Pensiun Dini Operasional PLTU Batubara, Ini Kata IESR •
Manajer Program Transformasi Energi IESR, Deon Arinaldo (ketiga dari kiri), tengah menyampaikan materinya terkait pengakhiran dini operasional PLTU Batubara pada diskusi panel Enlit Asia 2023 berjudul “Leapfrogging to NZE: Accessing ASEAN readiness to retrofit or early retire coal fleets,” Rabu (15/11).
Tangerang, – Pemerintah tengah menindaklanjuti Peraturan Presiden (Perpres) No. 112/2022 tentang Percepatan Pengembangan Energi Terbarukan untuk Penyediaan Tenaga Listrik. Ini dilakukan dengan menggodok peta jalan (roadmap) pengakhiran (pensiun dini) operasional PLTU batubara.
Menurut Manajer Program Transformasi Energi Institute for Essential Services Reform (IESR), Deon Arinaldo, penyusunan peta jalan tersebut merupakan langkah awal untuk mendorong pengembangan energi terbarukan. Selanjutnya, setelah peta jalan ditetapkan, Pemerintah perlu mempersiapkan kerangka regulasi yang dapat mendukung penerapan struktur atau skema pembiayaan untuk pengakhiran operasional PLTU batubara di Indonesia.
“Sudah ada beberapa usulan struktur untuk pengakhiran operasional PLTU seperti write-off atau penghapusan aset PLTU dari catatan perusahaan karena dinilai tidak ekonomis lagi, atau spin-off yaitu penjualan aset ke perusahaan baru untuk mengelola aset tersebut dengan masa operasi lebih singkat,” ungkap Deon pada diskusi panel Enlit Asia 2023 berjudul “Leapfrogging to NZE: Accessing ASEAN readiness to retrofit or early retire coal fleets,” Rabu (15/11).
Selain itu, paparnya, Pemerintah juga perlu membuat beberapa proyek percontohan (pilot) untuk pengakhiran operasional PLTU yang sedang berjalan seperti PLTU Cirebon. Ini perlu dilakukan sebagai pembuktian konsep dan memberikan kepastian pada PLN maupun Produsen Listrik Swasta (Independent Power Producers/IPP) sebagai pemilik aset PLTU.
Selain dari skema atau struktur yang jelas dalam pensiun dini operasional PLTU batubara, diperlukan pula mekanisme untuk bisa mengalokasikan pendanaan yang didapatkan dari pengakhiran dini PLTU tersebut ke pembangkit energi terbarukan.
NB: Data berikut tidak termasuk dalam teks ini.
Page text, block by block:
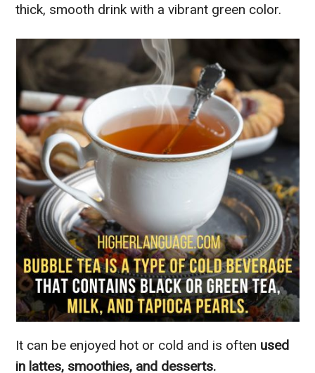
thick, smooth drink with a vibrant green color.
It can be enjoyed hot or cold and is often used
in lattes, smoothies, and desserts.
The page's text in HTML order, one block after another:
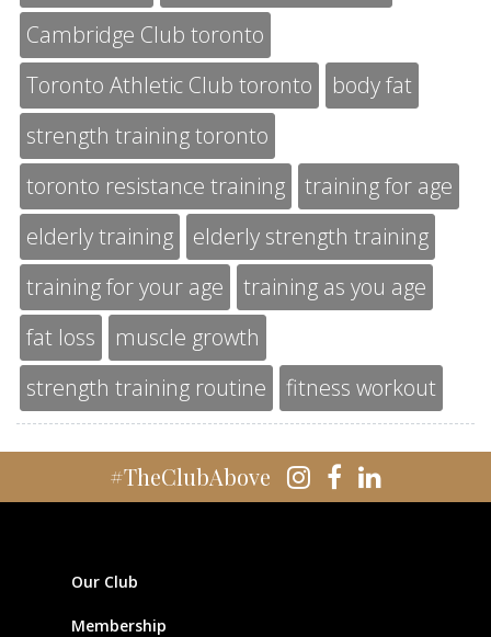
Cambridge Club toronto
Toronto Athletic Club toronto
body fat
strength training toronto
toronto resistance training
training for age
elderly training
elderly strength training
training for your age
training as you age
fat loss
muscle growth
strength training routine
fitness workout
#TheClubAbove
Our Club
Membership
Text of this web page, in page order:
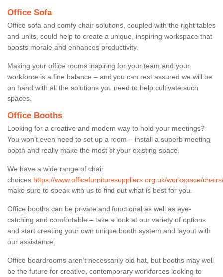
Office Sofa
Office sofa and comfy chair solutions, coupled with the right tables
and units, could help to create a unique, inspiring workspace that
boosts morale and enhances productivity.
Making your office rooms inspiring for your team and your
workforce is a fine balance – and you can rest assured we will be
on hand with all the solutions you need to help cultivate such
spaces.
Office Booths
Looking for a creative and modern way to hold your meetings?
You won’t even need to set up a room – install a superb meeting
booth and really make the most of your existing space.
We have a wide range of chair
choices https://www.officefurnituresuppliers.org.uk/workspace/
make sure to speak with us to find out what is best for you.
Office booths can be private and functional as well as eye-
catching and comfortable – take a look at our variety of options
and start creating your own unique booth system and layout with
our assistance.
Office boardrooms aren’t necessarily old hat, but booths may well
be the future for creative, contemporary workforces looking to
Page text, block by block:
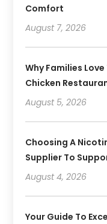
Comfort
August 7, 2026
Why Families
Chicken
August 5, 2026
Choosing A
Supplier To
August 4, 2026
Your Guide To

Namun, regulasi yang ada sekarang di Indonesia tidak memungkinkan hal ini.
“Karena itulah, perlu dikaji dan diusulkan perubahannya agar pendanaan energi terbarukan yang biayanya bisa murah bisa sekaligus digunakan untuk mempensiunkan aset PLTU,” tegas Deon.
Dia memandang masih banyak pekerjaan rumah untuk melaksanakan pensiun dini PLTU. Misalnya memastikan ada payung legal yang menjelaskan bahwa pengakhiran dini operasional PLTU memang bagian dari kebijakan negara untuk bertransisi energi dan mengurangi emisi, serta adanya ketersediaan regulasi yang memungkinkan modifikasi perjanjian jual beli listrik (PJBL) dan lainnya.
“Lebih baik lagi jika strategi pada PLTU merupakan bagian dari upaya transisi energi yang ingin mengintegrasikan energi terbarukan dalam skala besar sehingga mengurangi emisi gas rumah kaca (GRK). Jika tujuannya seperti itu, maka aset PLTU akan dioptimalkan untuk memastikan energi terbarukan bisa masuk ke bauran listrik dengan cepat dan murah. Misalnya, selain menunggu dipensiunkan, PLTU bisa dioperasikan secara fleksibel untuk membantu menjaga kestabilan dan kehandalan sistem seiring meningkatnya bauran PLTS dan PLTB yang intermiten,” ujar Deon.